For any tree and a pair of taxa define their distance as the size of the clade spanned by their most recent common ancestor, minus 1. So, the distance of two taxa in a cherry (a clade of size 2) is 1. We build a distance matrix D for all pairs by averaging distance over all trees. Now, any ordering of the taxa induces a natural distance between pairs given by the absolute difference of taxa positions. A good order would preserve the structure of D, keeping pairs with lower distances closer to each other than pairs with larger distances. We define the quality of the ordering by the correlation coefficient between the two distance measures.

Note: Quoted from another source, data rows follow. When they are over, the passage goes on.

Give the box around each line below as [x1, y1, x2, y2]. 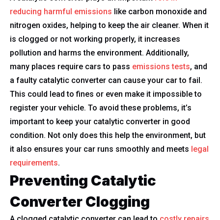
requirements [10, 158, 58, 167]
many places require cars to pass [10, 62, 132, 71]
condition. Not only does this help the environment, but [10, 131, 206, 140]
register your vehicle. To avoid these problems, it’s [10, 103, 192, 112]
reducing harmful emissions [10, 7, 112, 16]
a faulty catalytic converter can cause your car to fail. [10, 76, 202, 85]
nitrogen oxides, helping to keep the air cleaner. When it [10, 21, 209, 30]
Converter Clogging [10, 193, 150, 210]
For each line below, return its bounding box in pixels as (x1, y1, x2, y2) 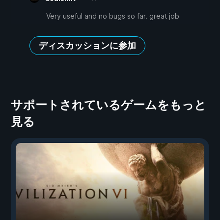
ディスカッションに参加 (39, 40, 136, 51)
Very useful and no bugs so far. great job (46, 12, 179, 21)
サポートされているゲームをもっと (11, 98, 206, 112)
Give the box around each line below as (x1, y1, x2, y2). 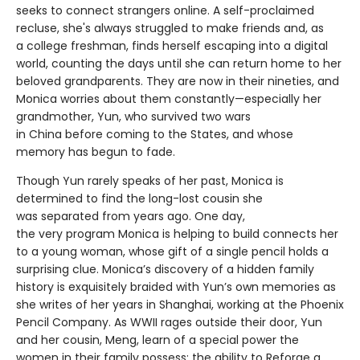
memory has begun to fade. (16, 144, 175, 161)
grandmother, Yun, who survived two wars (16, 108, 251, 125)
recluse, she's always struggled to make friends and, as (16, 20, 324, 37)
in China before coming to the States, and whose (16, 126, 293, 143)
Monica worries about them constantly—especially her (16, 91, 321, 108)
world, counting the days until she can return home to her (16, 55, 342, 72)
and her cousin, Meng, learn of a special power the (16, 332, 299, 349)
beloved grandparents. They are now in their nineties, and (16, 73, 339, 90)
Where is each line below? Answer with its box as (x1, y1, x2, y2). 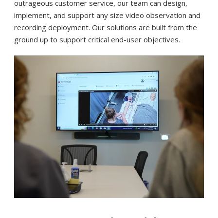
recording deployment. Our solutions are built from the (14, 22, 198, 33)
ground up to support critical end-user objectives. (14, 35, 181, 45)
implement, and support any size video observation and (14, 10, 201, 20)
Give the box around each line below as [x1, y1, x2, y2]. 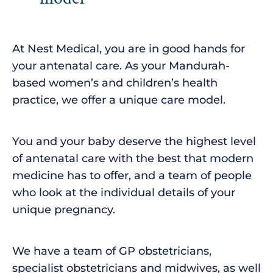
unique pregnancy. [12, 202, 115, 216]
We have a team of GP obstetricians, [12, 244, 211, 258]
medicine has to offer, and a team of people [12, 168, 252, 182]
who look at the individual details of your [12, 185, 235, 199]
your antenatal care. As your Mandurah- [12, 58, 230, 73]
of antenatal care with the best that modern [12, 151, 253, 165]
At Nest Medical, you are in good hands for [12, 41, 245, 55]
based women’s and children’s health [12, 76, 218, 90]

Examining all possible n! orders is not feasible, and even all 2n−1 orders compatible with a single tree may take too long. Instead we use a hill climbing approach, selecting a tree through a clustering method or taking the tree with the highest clade support in the set, and flipping the orientation of one internal node at a time, keeping the tree producing the highest quality.
5 Internal Node Position
A time tree is visualised by a drawing a path between nodes and their ancestors. The tree provides only one coordinate per node, along the time axis, and the way internal nodes are placed may have substantial visual impact.

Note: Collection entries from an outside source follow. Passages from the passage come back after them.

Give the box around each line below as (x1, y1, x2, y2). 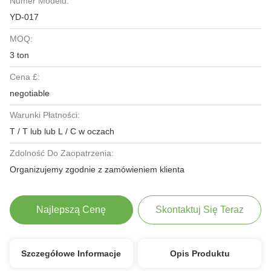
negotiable (10, 88, 50, 98)
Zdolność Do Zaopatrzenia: (10, 148, 114, 158)
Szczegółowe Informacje (21, 249, 122, 258)
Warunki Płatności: (10, 110, 80, 120)
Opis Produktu (169, 249, 230, 258)
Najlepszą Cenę (36, 204, 106, 215)
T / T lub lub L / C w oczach (44, 126, 114, 136)
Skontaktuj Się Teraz (155, 204, 244, 215)
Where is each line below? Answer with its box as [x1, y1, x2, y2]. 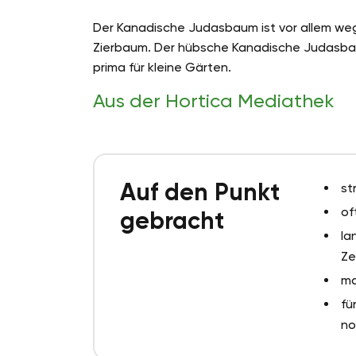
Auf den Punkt [120, 178, 280, 207]
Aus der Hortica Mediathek [93, 90, 335, 113]
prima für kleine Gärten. [93, 60, 231, 75]
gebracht [120, 207, 224, 236]
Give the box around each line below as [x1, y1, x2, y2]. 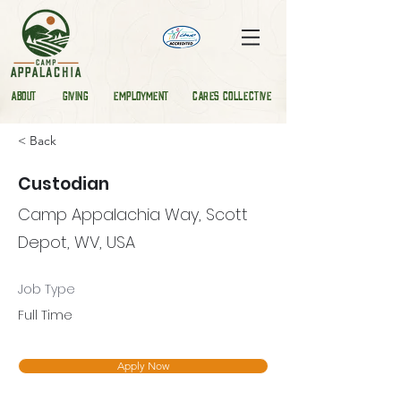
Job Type [18, 280, 75, 298]
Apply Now [117, 359, 169, 372]
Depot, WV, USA [18, 231, 135, 253]
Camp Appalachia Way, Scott [18, 203, 248, 226]
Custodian [18, 172, 109, 196]
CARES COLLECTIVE [192, 91, 272, 102]
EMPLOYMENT [114, 91, 169, 102]
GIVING [63, 91, 89, 102]
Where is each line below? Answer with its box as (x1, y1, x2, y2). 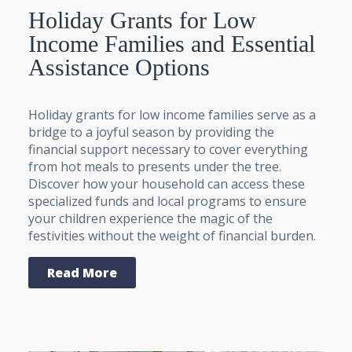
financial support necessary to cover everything (28, 140, 308, 158)
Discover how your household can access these (28, 174, 305, 192)
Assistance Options (28, 53, 210, 80)
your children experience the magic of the (28, 209, 273, 227)
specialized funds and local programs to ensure (28, 192, 306, 210)
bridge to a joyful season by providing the (28, 123, 274, 141)
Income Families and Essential (28, 30, 315, 57)
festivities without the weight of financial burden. (28, 226, 316, 244)
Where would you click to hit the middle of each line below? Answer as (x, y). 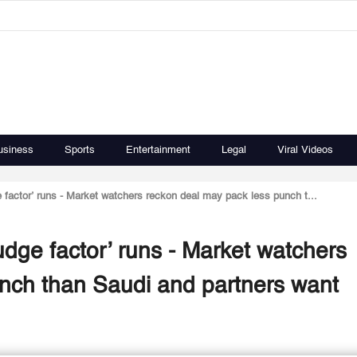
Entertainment (158, 150)
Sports (80, 150)
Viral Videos (305, 150)
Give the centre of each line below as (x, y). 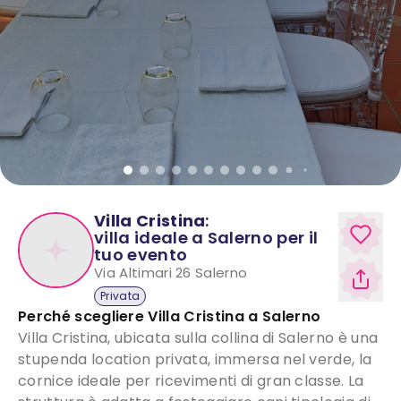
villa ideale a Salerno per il (206, 238)
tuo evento (141, 255)
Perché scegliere (81, 317)
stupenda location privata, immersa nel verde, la (195, 360)
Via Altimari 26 (143, 273)
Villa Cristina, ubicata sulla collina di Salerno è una (198, 338)
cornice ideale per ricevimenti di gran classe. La (191, 381)
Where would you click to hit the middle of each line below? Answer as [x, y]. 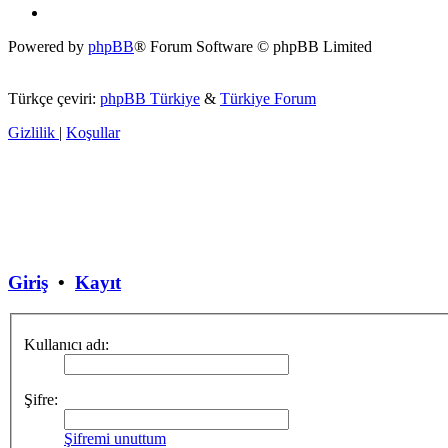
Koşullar [93, 132]
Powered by [48, 46]
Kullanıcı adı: [66, 345]
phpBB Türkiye [150, 98]
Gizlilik [31, 132]
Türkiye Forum [268, 98]
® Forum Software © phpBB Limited [253, 46]
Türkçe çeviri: [54, 98]
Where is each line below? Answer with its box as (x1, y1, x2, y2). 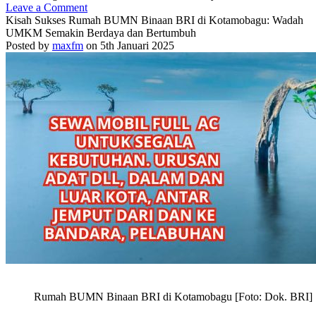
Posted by (6, 39, 52, 51)
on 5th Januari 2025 (83, 39, 174, 51)
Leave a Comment (6, 1, 87, 13)
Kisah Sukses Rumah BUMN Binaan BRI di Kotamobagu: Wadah (6, 14, 303, 26)
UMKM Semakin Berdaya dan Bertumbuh (6, 27, 196, 39)
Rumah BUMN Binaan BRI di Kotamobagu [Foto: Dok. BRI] (34, 291, 312, 303)
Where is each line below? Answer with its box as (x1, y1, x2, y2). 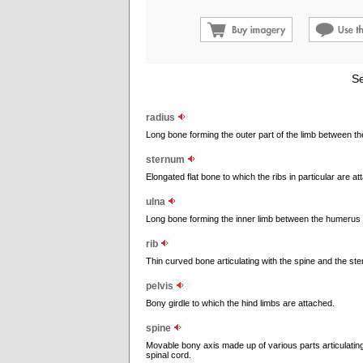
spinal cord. (146, 350, 191, 360)
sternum (146, 154, 187, 165)
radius (146, 112, 177, 123)
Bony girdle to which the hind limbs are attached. (146, 298, 335, 308)
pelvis (146, 280, 176, 292)
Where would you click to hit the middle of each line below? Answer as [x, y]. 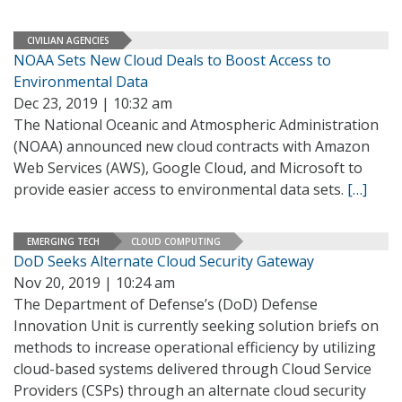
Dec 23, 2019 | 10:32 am [93, 103]
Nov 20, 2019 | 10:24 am [94, 283]
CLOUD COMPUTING [176, 241]
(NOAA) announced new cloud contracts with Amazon [192, 146]
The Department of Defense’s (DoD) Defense [166, 304]
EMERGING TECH [63, 241]
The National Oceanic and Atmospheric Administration [196, 125]
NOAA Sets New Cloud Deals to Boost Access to [172, 60]
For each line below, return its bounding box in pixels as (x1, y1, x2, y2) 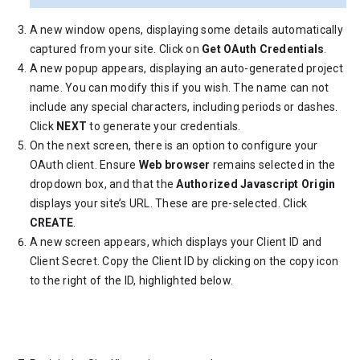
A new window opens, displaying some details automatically (29, 23, 343, 36)
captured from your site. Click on (29, 43, 202, 55)
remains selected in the (210, 158, 336, 171)
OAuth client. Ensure (29, 158, 139, 171)
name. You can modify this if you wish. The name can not (29, 81, 329, 94)
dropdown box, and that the (29, 178, 177, 190)
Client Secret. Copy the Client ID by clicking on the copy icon (29, 255, 339, 268)
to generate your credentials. (87, 120, 241, 133)
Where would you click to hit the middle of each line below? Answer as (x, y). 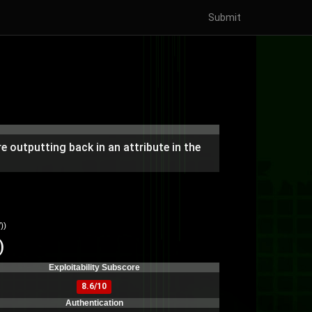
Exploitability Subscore (94, 267)
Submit (225, 17)
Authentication (94, 303)
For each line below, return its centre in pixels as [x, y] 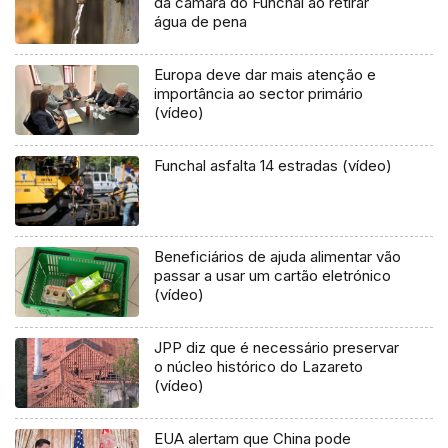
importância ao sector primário [259, 94]
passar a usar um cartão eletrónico [273, 276]
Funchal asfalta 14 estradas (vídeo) [273, 166]
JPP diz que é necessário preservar [277, 348]
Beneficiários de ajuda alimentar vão [278, 257]
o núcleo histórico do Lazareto [259, 367]
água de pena [201, 22]
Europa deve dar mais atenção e [265, 75]
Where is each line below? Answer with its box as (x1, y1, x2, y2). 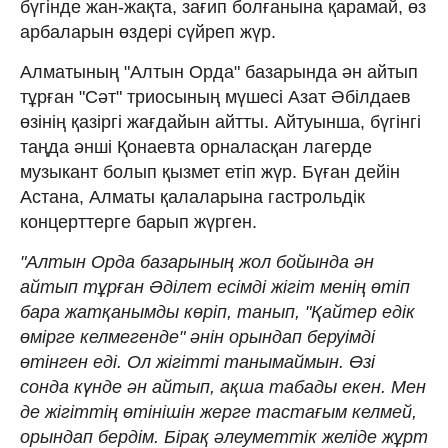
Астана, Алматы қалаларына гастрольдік (20, 186, 365, 207)
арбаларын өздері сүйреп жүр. (20, 21, 276, 42)
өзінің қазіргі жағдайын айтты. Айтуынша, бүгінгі (20, 111, 421, 132)
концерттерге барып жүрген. (20, 211, 257, 232)
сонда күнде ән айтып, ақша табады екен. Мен (20, 376, 426, 397)
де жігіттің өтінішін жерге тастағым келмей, (20, 401, 417, 422)
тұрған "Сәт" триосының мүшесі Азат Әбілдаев (20, 86, 411, 107)
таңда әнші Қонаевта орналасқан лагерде (20, 136, 372, 157)

By default, DensiTree places an internal node between of its two immediate descendants. This has several undesired consequences. First, the position of a node depends on the sub-tree topology; the root of the same clade can end up in different places for different trees, reducing the intensity of the branch connecting the clade to the tree. Second, long branches are more intense than short branches with the same support. Third, it is hard to separate clades with low support from uncertainty in node heights.
With the new option star tree (see Figure 1, middle left) the internal node is placed on the line connecting its parent to the centre of the clade, i.e. between the leftmost and the rightmost taxon. This will centralise the tree, increase the intensity of short branches by drawing shorter and steeper lines, and will compact the area where fuzzy nodes are placed. A node is fuzzy if its descendants have low support and are a short branch away. When the nodes are close to each other it appears as if all branches are radiating from the same point, giving a visual clue to the simultaneous radiation at that point.

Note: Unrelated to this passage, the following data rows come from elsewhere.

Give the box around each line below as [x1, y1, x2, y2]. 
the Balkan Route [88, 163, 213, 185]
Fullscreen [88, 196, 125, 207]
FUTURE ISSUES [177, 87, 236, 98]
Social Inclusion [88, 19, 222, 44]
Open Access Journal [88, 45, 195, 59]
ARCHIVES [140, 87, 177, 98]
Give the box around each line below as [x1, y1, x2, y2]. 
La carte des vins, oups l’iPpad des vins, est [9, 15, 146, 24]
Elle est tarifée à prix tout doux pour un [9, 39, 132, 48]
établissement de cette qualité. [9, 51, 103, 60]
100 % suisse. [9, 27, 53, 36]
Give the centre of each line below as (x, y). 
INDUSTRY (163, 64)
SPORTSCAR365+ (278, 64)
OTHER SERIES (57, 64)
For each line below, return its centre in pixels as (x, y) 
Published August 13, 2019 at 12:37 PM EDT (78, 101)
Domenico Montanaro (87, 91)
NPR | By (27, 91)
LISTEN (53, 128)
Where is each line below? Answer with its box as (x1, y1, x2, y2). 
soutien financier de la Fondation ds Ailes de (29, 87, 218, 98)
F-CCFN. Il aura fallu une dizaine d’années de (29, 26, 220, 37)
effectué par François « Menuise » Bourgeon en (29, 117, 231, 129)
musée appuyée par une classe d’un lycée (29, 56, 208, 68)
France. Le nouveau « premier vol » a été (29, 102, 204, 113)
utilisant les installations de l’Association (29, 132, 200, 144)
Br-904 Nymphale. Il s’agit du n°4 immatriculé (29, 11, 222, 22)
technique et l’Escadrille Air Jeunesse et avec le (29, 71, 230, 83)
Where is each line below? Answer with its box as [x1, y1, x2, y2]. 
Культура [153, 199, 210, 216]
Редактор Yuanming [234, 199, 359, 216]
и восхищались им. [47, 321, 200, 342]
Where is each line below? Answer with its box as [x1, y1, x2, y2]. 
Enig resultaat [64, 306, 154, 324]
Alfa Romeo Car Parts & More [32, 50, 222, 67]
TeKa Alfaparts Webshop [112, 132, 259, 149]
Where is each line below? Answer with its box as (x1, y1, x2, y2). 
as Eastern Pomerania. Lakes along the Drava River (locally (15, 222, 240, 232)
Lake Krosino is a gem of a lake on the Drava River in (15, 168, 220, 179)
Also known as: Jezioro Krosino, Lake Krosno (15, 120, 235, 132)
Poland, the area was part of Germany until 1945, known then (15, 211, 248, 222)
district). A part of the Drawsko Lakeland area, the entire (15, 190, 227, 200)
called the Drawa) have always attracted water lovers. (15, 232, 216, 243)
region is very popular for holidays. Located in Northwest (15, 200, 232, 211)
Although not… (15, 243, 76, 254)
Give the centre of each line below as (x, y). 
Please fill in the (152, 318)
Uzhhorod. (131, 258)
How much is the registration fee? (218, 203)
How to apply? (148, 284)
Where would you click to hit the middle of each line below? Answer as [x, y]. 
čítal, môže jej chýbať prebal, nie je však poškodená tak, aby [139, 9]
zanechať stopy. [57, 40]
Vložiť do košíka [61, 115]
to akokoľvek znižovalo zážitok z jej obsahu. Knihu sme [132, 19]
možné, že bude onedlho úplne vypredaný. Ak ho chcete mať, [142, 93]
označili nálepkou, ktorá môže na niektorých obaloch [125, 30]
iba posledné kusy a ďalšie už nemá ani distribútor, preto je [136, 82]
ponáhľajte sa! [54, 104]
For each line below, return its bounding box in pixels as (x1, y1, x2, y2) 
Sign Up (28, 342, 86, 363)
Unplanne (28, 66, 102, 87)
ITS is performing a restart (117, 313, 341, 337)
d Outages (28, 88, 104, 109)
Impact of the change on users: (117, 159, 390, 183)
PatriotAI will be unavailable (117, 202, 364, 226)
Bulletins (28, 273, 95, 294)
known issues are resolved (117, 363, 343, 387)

The new option centralise places the internal node between the leftmost and the rightmost taxon (see Figure 1, top plates). Centralising lets the branch keep the same intensity, which now depends only on amount of support for the clade and not on the clade internals. Often, it is clear from the image that a clade with high support has multiple contenders as its child clades. The option angle correction automatically detects such clades and puts all of them at the same position as its parent. The result is a tree that looks like more than two arcs coalesce at the same node.
6 Technical Details
DensiTree is written in Java 1.6, so no special operating system is required. All techniques discussed above are implemented in DensiTree version 2.01. Drawing takes place using multi-threading for optimal responsiveness and the tree importer is optimised for fast loading of large tree sets. Tree set files can be imported in NEXUS format as produced by BEAST and MrBayes. Images can be exported in bitmap formats (PNG, JPG, BMP) and vector format (SVG). The program is licensed under GPL and source code and a manual [Bouckaert, 2011] are available.
Funding
This research is funded by Marsden grant 08-UOA-170.